During my last article, we learned about growing through perseverance. Seasons of the “pause button” can work in us peace, pruning, peace and preparation for later seasons. God does deep heart surgery in our hearts at this time. We can turn these times into times of worship.
We also learned during an earlier article of the peculiar combination of suffering and joy. God’s grace is such that he empowers us with joy as we trust him in very difficult circumstances. This isn’t just about the refiner’s fire of life – it’s about living a victorious life despite suffering. Examples of people who do this include Heidi and Rolland Baker, Supresa Sithole and more. They also live a life of worship in the midst. They are grateful for all God does in their lives and ministry. They praise God often.
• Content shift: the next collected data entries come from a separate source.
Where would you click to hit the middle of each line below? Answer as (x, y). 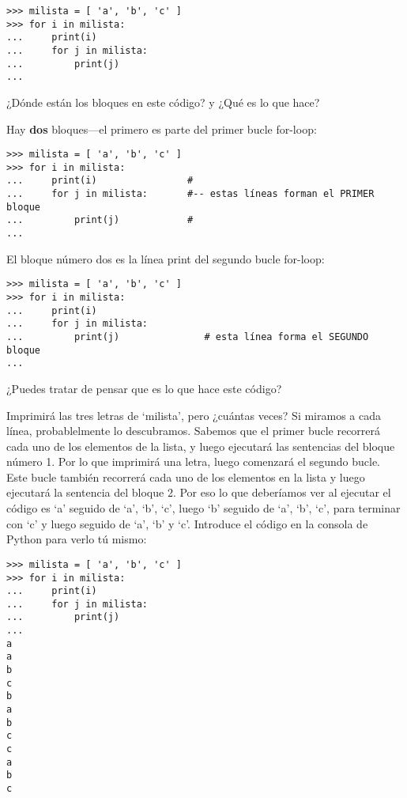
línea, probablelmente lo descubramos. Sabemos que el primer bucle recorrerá (194, 431)
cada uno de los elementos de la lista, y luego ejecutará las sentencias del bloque (201, 446)
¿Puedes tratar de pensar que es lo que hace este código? (144, 388)
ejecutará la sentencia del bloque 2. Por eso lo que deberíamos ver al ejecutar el (199, 492)
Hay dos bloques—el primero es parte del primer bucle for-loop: (162, 129)
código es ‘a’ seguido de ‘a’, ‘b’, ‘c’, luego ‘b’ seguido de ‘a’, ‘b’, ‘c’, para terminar (203, 508)
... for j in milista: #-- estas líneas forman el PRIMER (190, 194)
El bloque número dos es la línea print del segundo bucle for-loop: (166, 258)
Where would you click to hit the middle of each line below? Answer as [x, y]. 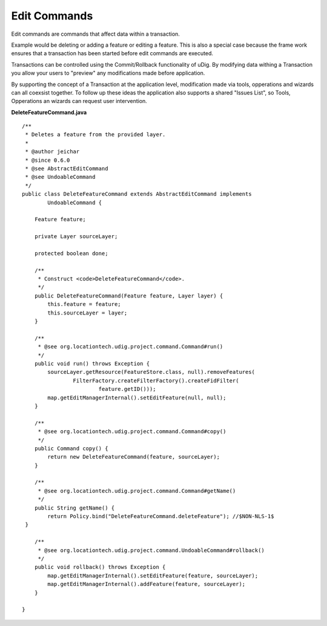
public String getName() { [74, 508]
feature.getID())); [127, 389]
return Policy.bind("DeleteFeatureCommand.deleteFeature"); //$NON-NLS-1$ [161, 516]
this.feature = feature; [84, 304]
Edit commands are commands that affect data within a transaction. [95, 34]
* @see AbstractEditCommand [67, 169]
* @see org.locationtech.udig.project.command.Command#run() [130, 347]
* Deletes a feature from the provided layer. [95, 135]

Some people call pause seasons time in the desert. I’ve spoken about this as well. Deserts can be even more refining than regular waiting seasons, but they are necessary to refine us. This is when we learn to let God refine us from the fear that holds us back, like Hannah Hurnard’s character called “Much Afraid” in her book Hinds Feet in High Places. The desert can transform the image we have of ourselves as well as our image of God. These false images we stored in our hearts are shattered in the desert. Once they are destroyed, we can then see and discover what is real about God. We are transformed as we journey on in four unique desert gifts: spiritual transformation, psychological change, a new role and a new future.
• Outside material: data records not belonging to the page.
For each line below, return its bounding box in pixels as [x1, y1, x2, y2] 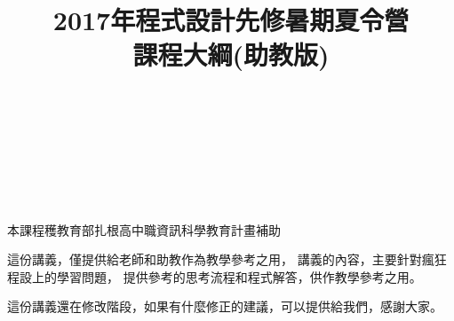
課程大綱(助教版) [132, 36, 330, 73]
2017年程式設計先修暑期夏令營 [52, 2, 410, 38]
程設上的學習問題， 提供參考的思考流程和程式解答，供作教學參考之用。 [7, 267, 422, 286]
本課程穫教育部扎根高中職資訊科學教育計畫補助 [7, 220, 281, 239]
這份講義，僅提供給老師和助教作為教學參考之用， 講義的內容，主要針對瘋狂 [7, 250, 447, 269]
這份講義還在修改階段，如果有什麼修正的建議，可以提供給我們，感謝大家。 [7, 297, 442, 316]
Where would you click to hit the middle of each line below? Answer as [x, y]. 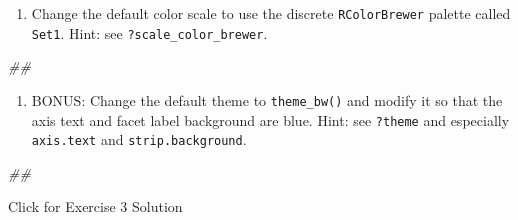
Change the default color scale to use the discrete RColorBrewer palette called [271, 13]
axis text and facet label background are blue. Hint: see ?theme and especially [270, 119]
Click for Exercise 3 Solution [95, 206]
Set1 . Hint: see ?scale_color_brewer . [149, 32]
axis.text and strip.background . [139, 139]
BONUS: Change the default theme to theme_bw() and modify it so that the [267, 99]
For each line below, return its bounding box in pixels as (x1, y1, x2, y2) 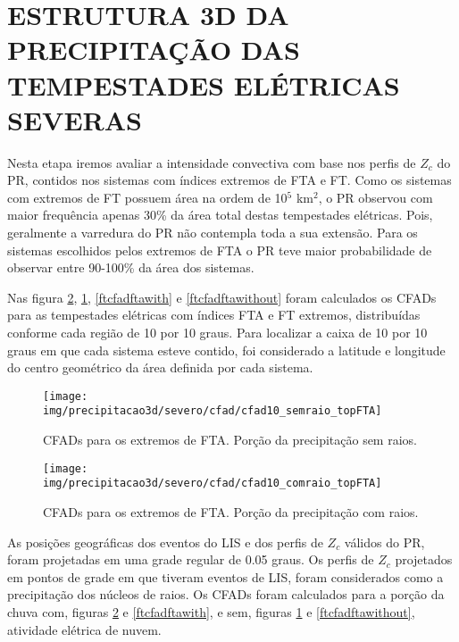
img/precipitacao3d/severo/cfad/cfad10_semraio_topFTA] (43, 404, 382, 418)
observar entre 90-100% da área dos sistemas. (7, 258, 255, 277)
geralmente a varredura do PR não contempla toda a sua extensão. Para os (7, 223, 418, 242)
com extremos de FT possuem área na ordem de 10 (7, 188, 288, 206)
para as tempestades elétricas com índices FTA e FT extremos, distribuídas (7, 305, 421, 324)
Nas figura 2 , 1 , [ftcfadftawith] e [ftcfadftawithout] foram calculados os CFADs (7, 288, 437, 306)
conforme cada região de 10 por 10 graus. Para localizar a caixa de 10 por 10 (7, 323, 428, 342)
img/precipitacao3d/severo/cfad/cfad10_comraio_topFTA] (43, 477, 382, 490)
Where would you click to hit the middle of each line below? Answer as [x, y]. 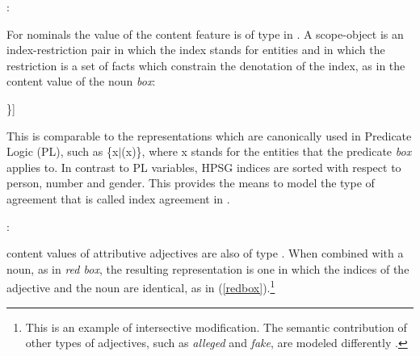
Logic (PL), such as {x [63, 151]
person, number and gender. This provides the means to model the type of [191, 183]
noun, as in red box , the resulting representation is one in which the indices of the [208, 268]
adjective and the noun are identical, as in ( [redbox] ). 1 [141, 286]
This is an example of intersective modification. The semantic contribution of [216, 327]
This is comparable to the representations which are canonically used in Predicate [209, 135]
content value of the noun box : [81, 81]
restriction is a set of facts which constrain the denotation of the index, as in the [206, 65]
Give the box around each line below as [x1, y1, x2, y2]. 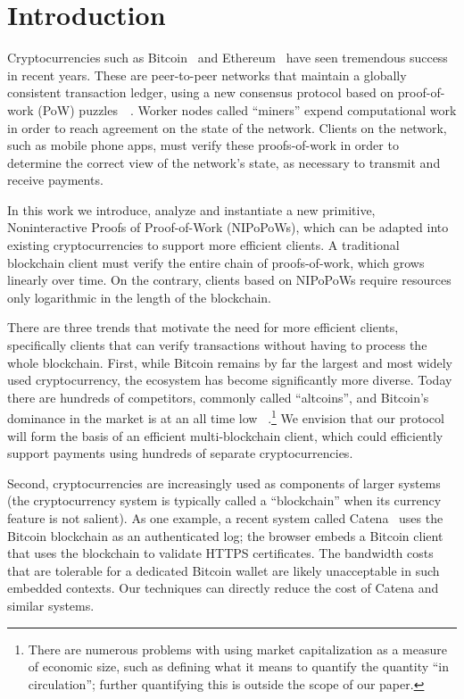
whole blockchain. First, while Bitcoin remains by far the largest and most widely [7, 353, 453, 371]
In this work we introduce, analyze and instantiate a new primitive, [7, 200, 376, 219]
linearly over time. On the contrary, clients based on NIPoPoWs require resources [7, 270, 452, 289]
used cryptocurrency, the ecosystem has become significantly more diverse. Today [7, 370, 452, 389]
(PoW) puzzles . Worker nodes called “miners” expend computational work [37, 100, 457, 119]
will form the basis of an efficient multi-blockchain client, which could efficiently [7, 426, 443, 445]
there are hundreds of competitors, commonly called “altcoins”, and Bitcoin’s [7, 387, 429, 406]
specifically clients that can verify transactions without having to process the [7, 336, 427, 354]
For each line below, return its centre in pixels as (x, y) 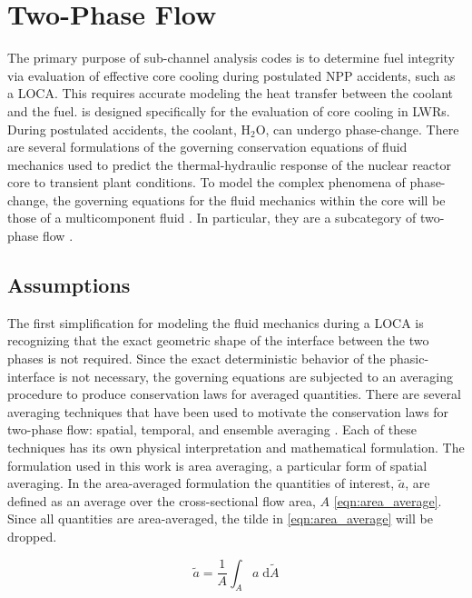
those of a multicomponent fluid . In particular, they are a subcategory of (212, 218)
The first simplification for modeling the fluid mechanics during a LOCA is (216, 322)
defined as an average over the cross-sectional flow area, (162, 500)
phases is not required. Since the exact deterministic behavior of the (197, 359)
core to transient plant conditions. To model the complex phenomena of (206, 182)
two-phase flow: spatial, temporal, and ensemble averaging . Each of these (212, 429)
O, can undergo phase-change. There (357, 129)
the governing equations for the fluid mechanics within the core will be (249, 199)
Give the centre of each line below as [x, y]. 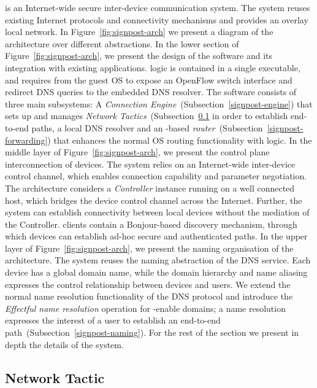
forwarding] [26, 140]
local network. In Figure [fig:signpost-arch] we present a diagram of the [139, 32]
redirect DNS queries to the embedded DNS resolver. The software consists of [151, 92]
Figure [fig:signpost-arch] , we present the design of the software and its [139, 56]
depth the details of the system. [64, 344]
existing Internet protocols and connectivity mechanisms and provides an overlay [157, 19]
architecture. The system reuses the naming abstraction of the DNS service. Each [158, 260]
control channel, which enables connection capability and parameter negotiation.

That transformation can take further seasons in the desert for pause and reflection. I shared about this in an earlier broadcast about persevering what I called seasons of the “pause button.” Yet even in seasons where we are gladly busy and moving along, we have disappointments. Some of these are small, and some are deep. In the midst of the waiting, or the pause, as I like to call it, is an opportunity to assess and remember God’s faithfulness. Iris base leader Surprise Sithole has endured much persecution and trauma in his life, yet he is always filled with joy. Every day can be a good day. His attitude towards pausing is that waiting on God is worship.
I recently read Philip Yancey’s book Disappointment with God. He deals with our human view of personal disappointment and suffering, and then God’s view through Father, Son and Holy Spirit. He shares that three questions surface in human suffering. These are: Where is God? Why is God silent? And Why is life unfair?
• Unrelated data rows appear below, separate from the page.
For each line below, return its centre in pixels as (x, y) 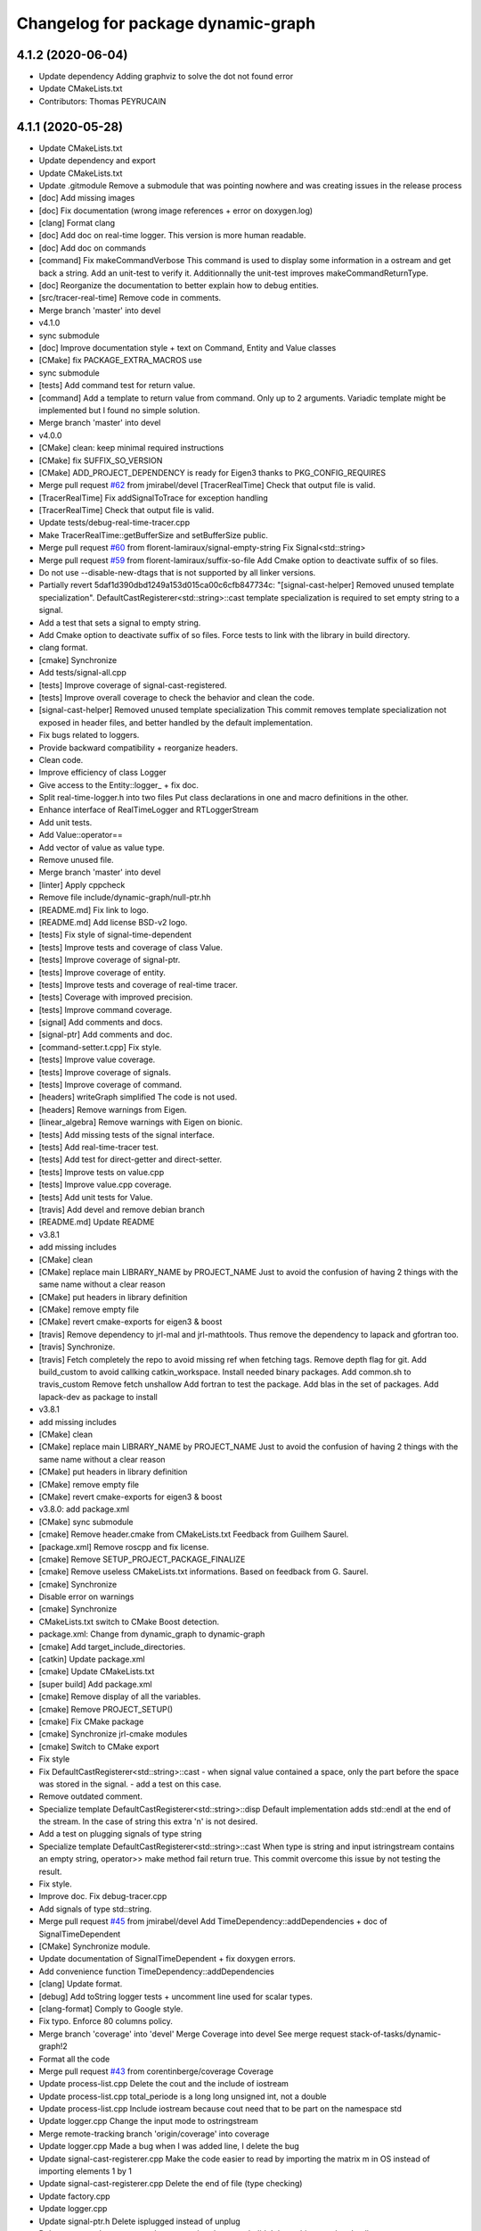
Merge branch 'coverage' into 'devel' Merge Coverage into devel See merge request (193, 2034)
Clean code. (61, 759)
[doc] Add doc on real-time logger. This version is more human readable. (172, 236)
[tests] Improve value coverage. (97, 1060)
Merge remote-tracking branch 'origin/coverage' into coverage (154, 2134)
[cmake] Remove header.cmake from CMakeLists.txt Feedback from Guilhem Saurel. (194, 1534)
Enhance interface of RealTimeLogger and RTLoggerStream (149, 810)
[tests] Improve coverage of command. (110, 1085)
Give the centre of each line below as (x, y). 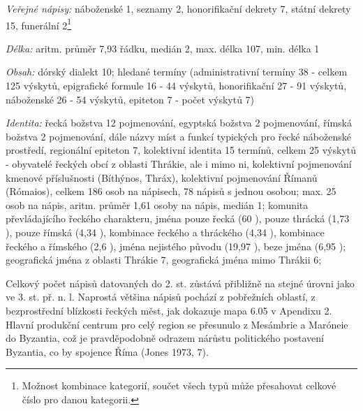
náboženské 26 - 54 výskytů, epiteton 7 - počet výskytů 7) (130, 99)
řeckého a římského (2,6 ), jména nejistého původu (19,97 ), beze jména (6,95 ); (176, 246)
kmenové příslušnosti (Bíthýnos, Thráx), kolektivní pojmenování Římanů (162, 177)
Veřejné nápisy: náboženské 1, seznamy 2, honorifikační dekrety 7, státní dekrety (178, 8)
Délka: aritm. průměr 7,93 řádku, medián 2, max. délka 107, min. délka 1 (163, 48)
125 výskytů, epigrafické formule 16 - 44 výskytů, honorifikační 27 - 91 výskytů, (176, 86)
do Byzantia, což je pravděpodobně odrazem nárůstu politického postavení (165, 338)
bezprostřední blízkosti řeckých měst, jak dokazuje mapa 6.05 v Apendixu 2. (169, 310)
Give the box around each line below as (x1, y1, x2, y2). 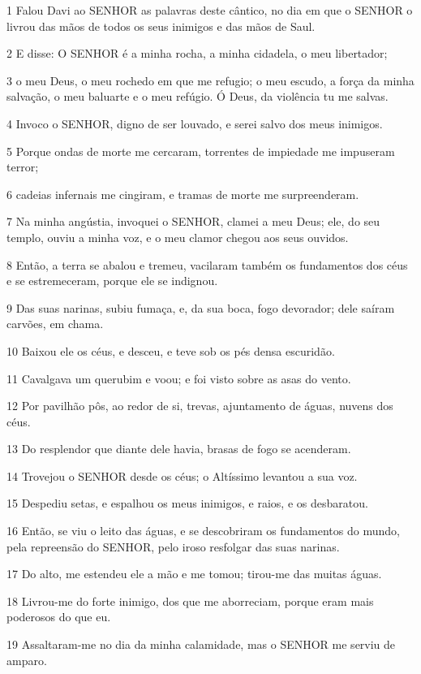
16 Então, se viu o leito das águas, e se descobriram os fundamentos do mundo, (6, 522, 400, 539)
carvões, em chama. (6, 315, 104, 332)
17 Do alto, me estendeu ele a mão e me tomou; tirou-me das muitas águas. (6, 565, 382, 582)
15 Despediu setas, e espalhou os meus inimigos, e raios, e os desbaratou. (6, 495, 368, 512)
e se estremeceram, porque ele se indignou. (6, 272, 218, 289)
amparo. (6, 651, 47, 668)
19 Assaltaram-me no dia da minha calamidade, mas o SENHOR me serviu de (6, 636, 396, 653)
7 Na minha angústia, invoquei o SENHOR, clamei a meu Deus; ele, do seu (6, 213, 380, 230)
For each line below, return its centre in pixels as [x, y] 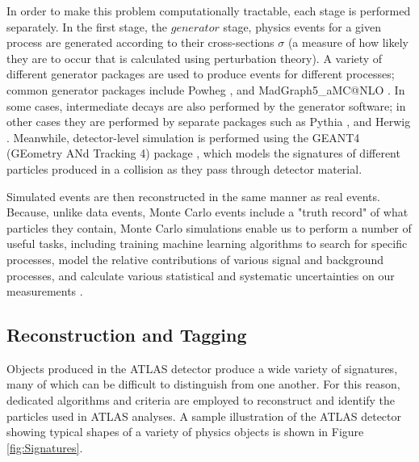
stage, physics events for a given [302, 26]
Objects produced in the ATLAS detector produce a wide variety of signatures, [202, 368]
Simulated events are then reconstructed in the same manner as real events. [193, 196]
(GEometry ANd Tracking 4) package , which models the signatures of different [203, 153]
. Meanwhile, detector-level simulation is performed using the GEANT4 [183, 137]
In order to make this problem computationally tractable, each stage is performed [209, 10]
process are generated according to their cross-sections [140, 42]
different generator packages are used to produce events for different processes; [201, 74]
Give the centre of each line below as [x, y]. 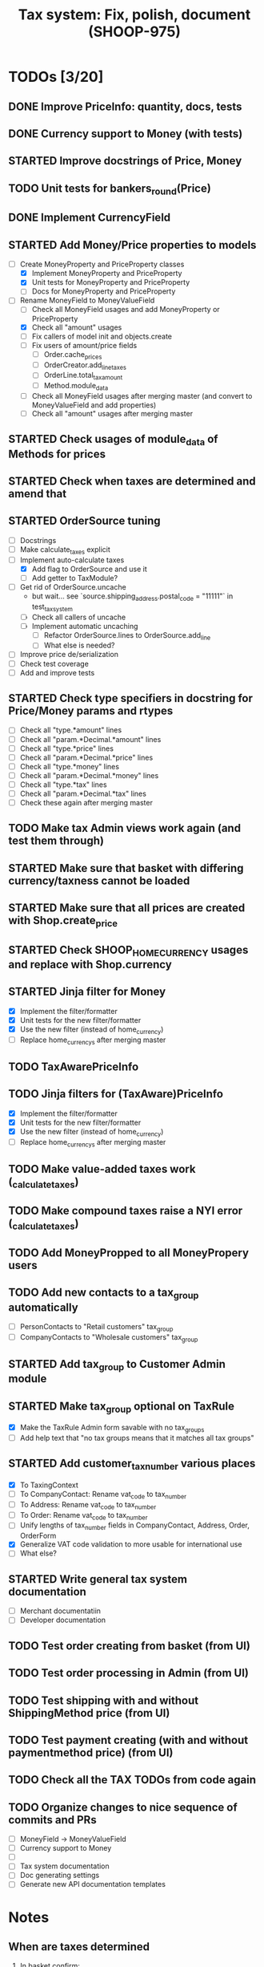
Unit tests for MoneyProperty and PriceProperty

Sometimes it seems like God is absent in the midst of pain and darkness. This especially is shown in the middle chapters of the book of Job, although the first chapter and last chapters reveal that God had been there all along. The story had a good ending. The Old Testament showed God the Father as so holy that he was nearly unapproachable in the temple, and showed himself in a burning bush and other miracles. While he is invisible, he made himself clearly known. However, most of the people cowered in fear so most did not seek him out, which was his deepest desire. His love was rejected except for the prophets and David, who was known as a man after God’s own heart. When the Israelites turned away in sin and worshipped idols, it broke God’s heart like a spurned lover.
It was the Israelite’s way, and later the Pharisee’s way to demand signs, and miracles. And yet their hearts did not come close to the God of miracles. God doesn’t like to be put to the test. Listen to Mark chapter 8. Even Jesus response towards the demand for a sign showed his disappointment “When he heard [the Pharisees’ request], he sighed deeply in his spirit and said, “Why do these people keep demanding a miraculous sign? I tell you the truth, I will not give this generation any such sign.” So he got back into the boat and left them, and he crossed to the other side of the lake.” Miracles may catch our attention, but it is love that changes hearts.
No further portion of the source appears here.